Selain itu, Mahfud juga menjelaskan terkait sejumlah perkara yang pernah masuk di MK. Menurutnya, sebanyak 392 perkara sejak tahun 2008 telah masuk ke MK, dan hanya 45 perkara yang permohonannya dikabulkan. ”Jadi tidak mencapai 15%, kami membatalkan hasil Pemilukada. Sehingga tidak benar kalau ada yang mengatakan hasil Pemilukada ditentukan oleh MK,” jelas Ketua MK itu.
Mahfud menambahkan, dari 45 perkara yang dikabulkan, yang didiskualifikasi sekitar ada 4 perkara. Dalam 4 perkara itu, alasan MK sangat kuat. ”Kalau tidak akan menimbulkan ketidakadilan,” jelasnya.
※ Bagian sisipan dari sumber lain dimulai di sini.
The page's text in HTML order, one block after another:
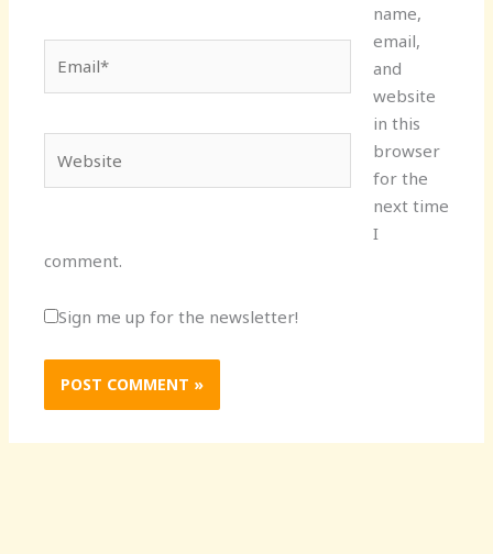
name,
email,
and
website
in this
browser
for the
next time
I
comment.
Sign me up for the newsletter!
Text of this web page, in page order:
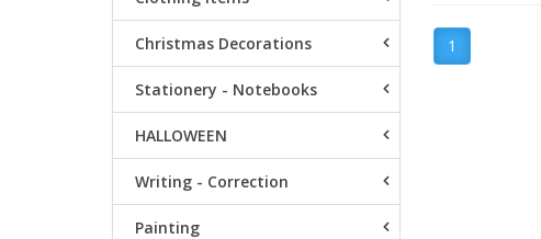
Christmas Decorations
Stationery - Notebooks
HALLOWEEN
Writing - Correction
Painting
1
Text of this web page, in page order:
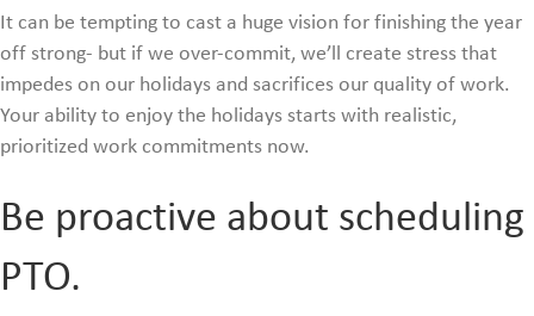
It can be tempting to cast a huge vision for finishing the year
off strong- but if we over-commit, we’ll create stress that
impedes on our holidays and sacrifices our quality of work.
Your ability to enjoy the holidays starts with realistic,
prioritized work commitments now.
Be proactive about scheduling
PTO.
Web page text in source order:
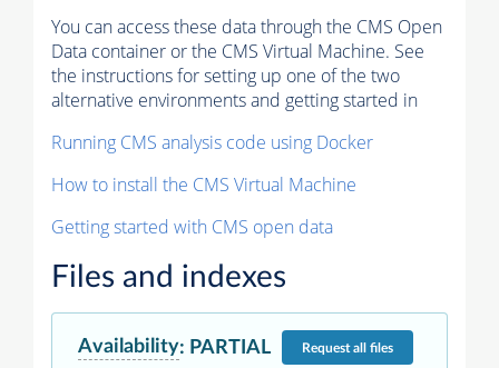
You can access these data through the CMS Open
Data container or the CMS Virtual Machine. See
the instructions for setting up one of the two
alternative environments and getting started in
Running CMS analysis code using Docker
How to install the CMS Virtual Machine
Getting started with CMS open data
Files and indexes
Availability: PARTIAL Requestall files
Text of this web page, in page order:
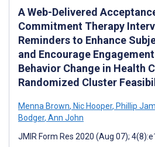
A Web-Delivered
Commitment Therapy
Reminders to Enhance
and Encourage
Behavior Change in Health
Randomized Cluster
Menna Brown, Nic Hooper, Phillip
Bodger, Ann John
JMIR Form Res 2020 (Aug 07);
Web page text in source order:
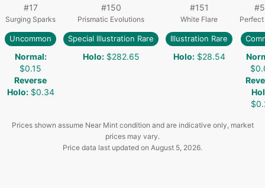
#17
Surging Sparks
Uncommon
Normal:
$0.15
Reverse
Holo: $0.34
#150
Prismatic Evolutions
Special Illustration Rare
Holo: $282.65
#151
White Flare
Illustration Rare
Holo: $28.54
#
Perfect
Prices shown assume Near Mint condition and are indicative only, market
prices may vary.
Price data last updated on August 5, 2026.
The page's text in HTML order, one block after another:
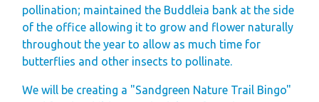
Join Now
About
Sandgreen's Quiet
Space
pollination; maintained the Buddleia bank at the side
of the office allowing it to grow and flower naturally
throughout the year to allow as much time for
butterflies and other insects to pollinate.
We will be creating a "Sandgreen Nature Trail Bingo"
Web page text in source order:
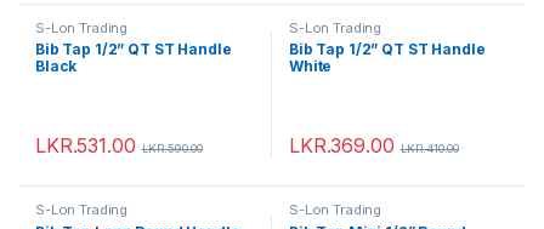
S-Lon Trading
Bib Tap 1/2” QT ST Handle
Black
LKR.531.00 LKR.590.00
S-Lon Trading
Bib Tap 1/2” QT ST Handle
White
LKR.369.00 LKR.410.00
S-Lon Trading S-Lon Trading
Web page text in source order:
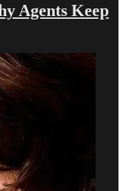
Agents Keep
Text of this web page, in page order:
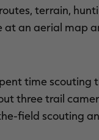
terrain,
an aerial map
time scouting
three trail
field scouting
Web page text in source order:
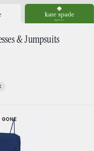
& Jumpsuits
GONE
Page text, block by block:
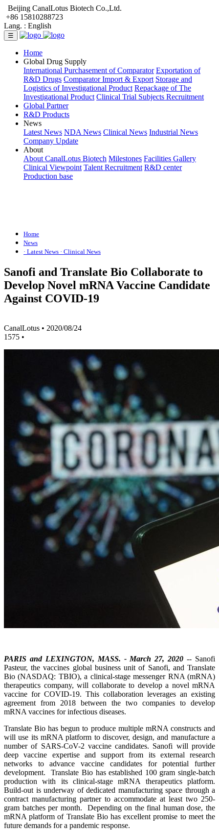
Beijing CanalLotus Biotech Co.,Ltd.
+86 15810288723
Lang. : English
☰
Home
Global Drug Supply
International Purchasement of Comparator Exportation of
R&D Drugs Comparator Import & Export Storage and
Logistics of Investigational Product Repackage of The
Investigational Product Clinical Trial Subjects Recruitment
Global Partner
R&D Products
News
Latest News NDA News Clinical News Industrial News
Company Update
About
About CanalLotus Biotech Milestones Facilities Gallery
Clinical Viewpoint Talent Recruitment R&D center
Production base
Home
News
· Latest News · Clinical News
Sanofi and Translate Bio Collaborate to
Develop Novel mRNA Vaccine Candidate
Against COVID-19
CanalLotus • 2020/08/24
1575 •
PARIS and LEXINGTON, MASS. - March 27, 2020 -- Sanofi
Pasteur, the vaccines global business unit of Sanofi, and Translate
Bio (NASDAQ: TBIO), a clinical-stage messenger RNA (mRNA)
therapeutics company, will collaborate to develop a novel mRNA
vaccine for COVID-19. This collaboration leverages an existing
agreement from 2018 between the two companies to develop
mRNA vaccines for infectious diseases.
Translate Bio has begun to produce multiple mRNA constructs and
will use its mRNA platform to discover, design, and manufacture a
number of SARS-CoV-2 vaccine candidates. Sanofi will provide
deep vaccine expertise and support from its external research
networks to advance vaccine candidates for potential further
development. Translate Bio has established 100 gram single-batch
production with its clinical-stage mRNA therapeutics platform.
Build-out is underway of dedicated manufacturing space through a
contract manufacturing partner to accommodate at least two 250-
gram batches per month. Depending on the final human dose, the
mRNA platform of Translate Bio has excellent promise to meet the
future demands for a pandemic response.
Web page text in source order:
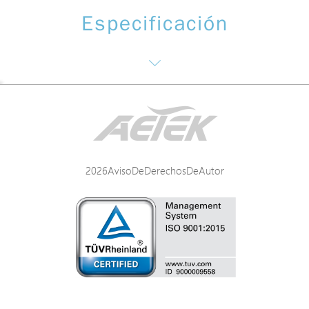
Especificación
Networking Specifications
Mechanical Specifications
2026AvisoDeDerechosDeAutor
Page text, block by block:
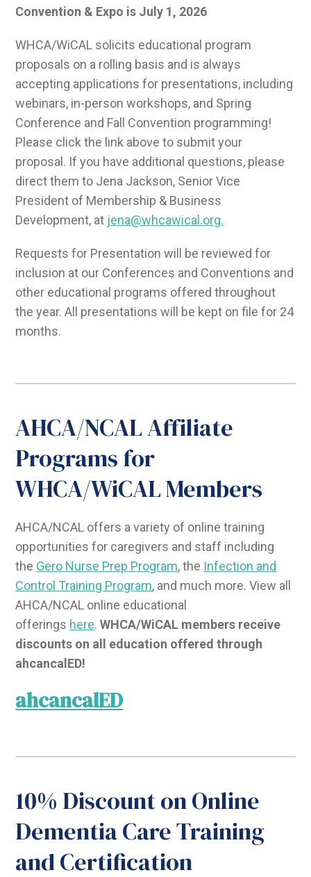
Convention & Expo is July 1, 2026
WHCA/WiCAL solicits educational program
proposals on a rolling basis and is always
accepting applications for presentations, including
webinars, in-person workshops, and Spring
Conference and Fall Convention programming!
Please click the link above to submit your
proposal. If you have additional questions, please
direct them to Jena Jackson, Senior Vice
President of Membership & Business
Development, at jena@whcawical.org.
Requests for Presentation will be reviewed for
inclusion at our Conferences and Conventions and
other educational programs offered throughout
the year. All presentations will be kept on file for 24
months.
AHCA/NCAL Affiliate
Programs for
WHCA/WiCAL Members
AHCA/NCAL offers a variety of online training
opportunities for caregivers and staff including
the Gero Nurse Prep Program, the Infection and
Control Training Program, and much more. View all
AHCA/NCAL online educational
offerings here.WHCA/WiCAL members receive
discounts on all education offered through
ahcancalED!
ahcancalED
10% Discount on Online
Dementia Care Training
and Certification

Sebenarnya, lanjut Mahfud, kasus yang harus ditangani oleh DPD adalah kasus Pemilukada Papua. Karena dalam kasus Pemilukada Papua, setiap orang yang kalah berperkara, para pendukung dari calon pasangan itu akan mengamuk. ”Lebih dari itu, banyak yang membakar kantor Walikota, ada yang membakar rumah Bupati, bahkan ada yang mengamcam akan keluar dari NKRI, ’itu kan para sekali,” tutur Mahfud.
Hal senada juga disampaikan oleh Akil Mochtar. Menurutnya, biasanya kalau di Pemilukada di daerah lain ada surat suara yang tidak sah, akan tetapi di Papua tidak ada suara yang tidak sah, ”surat suara semuanya sah,” jelasnya.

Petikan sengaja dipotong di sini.